_Data for the task:_
★ ★ ★ ★ ★ ★ ★

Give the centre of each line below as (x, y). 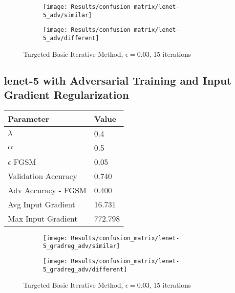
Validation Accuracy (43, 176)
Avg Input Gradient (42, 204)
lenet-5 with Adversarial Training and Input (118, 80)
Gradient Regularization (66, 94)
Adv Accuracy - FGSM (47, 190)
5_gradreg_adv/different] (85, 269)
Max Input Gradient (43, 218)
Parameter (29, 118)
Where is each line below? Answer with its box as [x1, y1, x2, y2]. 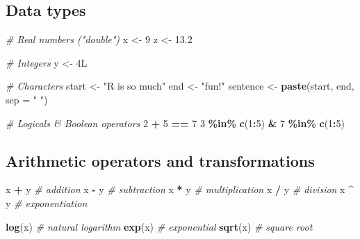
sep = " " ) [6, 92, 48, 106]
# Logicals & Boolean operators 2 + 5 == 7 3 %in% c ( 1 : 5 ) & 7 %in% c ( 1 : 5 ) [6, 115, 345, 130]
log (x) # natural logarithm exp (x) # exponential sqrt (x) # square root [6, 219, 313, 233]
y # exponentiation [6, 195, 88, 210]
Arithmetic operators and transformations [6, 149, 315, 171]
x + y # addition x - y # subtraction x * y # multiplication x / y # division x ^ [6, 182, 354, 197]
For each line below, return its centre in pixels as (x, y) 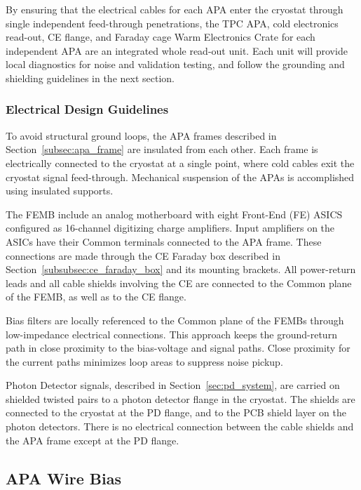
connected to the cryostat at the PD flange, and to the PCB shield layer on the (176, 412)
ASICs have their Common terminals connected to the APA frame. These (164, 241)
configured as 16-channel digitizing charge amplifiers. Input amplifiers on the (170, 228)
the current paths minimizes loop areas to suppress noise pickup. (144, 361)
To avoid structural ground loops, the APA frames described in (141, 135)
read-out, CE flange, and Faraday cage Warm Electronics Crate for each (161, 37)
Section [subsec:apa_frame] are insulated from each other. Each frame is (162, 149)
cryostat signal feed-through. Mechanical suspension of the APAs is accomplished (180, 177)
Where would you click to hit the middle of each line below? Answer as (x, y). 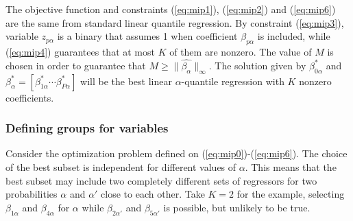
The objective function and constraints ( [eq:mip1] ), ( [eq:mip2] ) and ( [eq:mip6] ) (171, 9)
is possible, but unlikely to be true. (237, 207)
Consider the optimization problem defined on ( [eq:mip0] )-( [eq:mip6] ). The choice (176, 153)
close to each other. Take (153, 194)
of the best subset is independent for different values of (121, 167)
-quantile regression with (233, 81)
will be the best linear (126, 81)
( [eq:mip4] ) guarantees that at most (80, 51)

★ ★ ★ ★ ★ ★ ★

_What to do:_
Repeat each of the records exactly as written, except for the pictures, which are to be left out.

_Result:_
Give the centre of each line below as (x, y). 
Validation Accuracy (43, 176)
Avg Input Gradient (42, 204)
lenet-5 with Adversarial Training and Input (118, 80)
Gradient Regularization (66, 94)
Adv Accuracy - FGSM (47, 190)
5_gradreg_adv/different] (85, 269)
Max Input Gradient (43, 218)
Parameter (29, 118)
Where is each line below? Answer with its box as [x1, y1, x2, y2]. 
sep = " " ) [6, 92, 48, 106]
# Logicals & Boolean operators 2 + 5 == 7 3 %in% c ( 1 : 5 ) & 7 %in% c ( 1 : 5 ) [6, 115, 345, 130]
log (x) # natural logarithm exp (x) # exponential sqrt (x) # square root [6, 219, 313, 233]
y # exponentiation [6, 195, 88, 210]
Arithmetic operators and transformations [6, 149, 315, 171]
x + y # addition x - y # subtraction x * y # multiplication x / y # division x ^ [6, 182, 354, 197]
For each line below, return its centre in pixels as (x, y) 
connected to the cryostat at the PD flange, and to the PCB shield layer on the (176, 412)
ASICs have their Common terminals connected to the APA frame. These (164, 241)
configured as 16-channel digitizing charge amplifiers. Input amplifiers on the (170, 228)
the current paths minimizes loop areas to suppress noise pickup. (144, 361)
To avoid structural ground loops, the APA frames described in (141, 135)
read-out, CE flange, and Faraday cage Warm Electronics Crate for each (161, 37)
Section [subsec:apa_frame] are insulated from each other. Each frame is (162, 149)
cryostat signal feed-through. Mechanical suspension of the APAs is accomplished (180, 177)
Where would you click to hit the middle of each line below? Answer as (x, y). 
The objective function and constraints ( [eq:mip1] ), ( [eq:mip2] ) and ( [eq:mip6] ) (171, 9)
is possible, but unlikely to be true. (237, 207)
Consider the optimization problem defined on ( [eq:mip0] )-( [eq:mip6] ). The choice (176, 153)
close to each other. Take (153, 194)
of the best subset is independent for different values of (121, 167)
-quantile regression with (233, 81)
will be the best linear (126, 81)
( [eq:mip4] ) guarantees that at most (80, 51)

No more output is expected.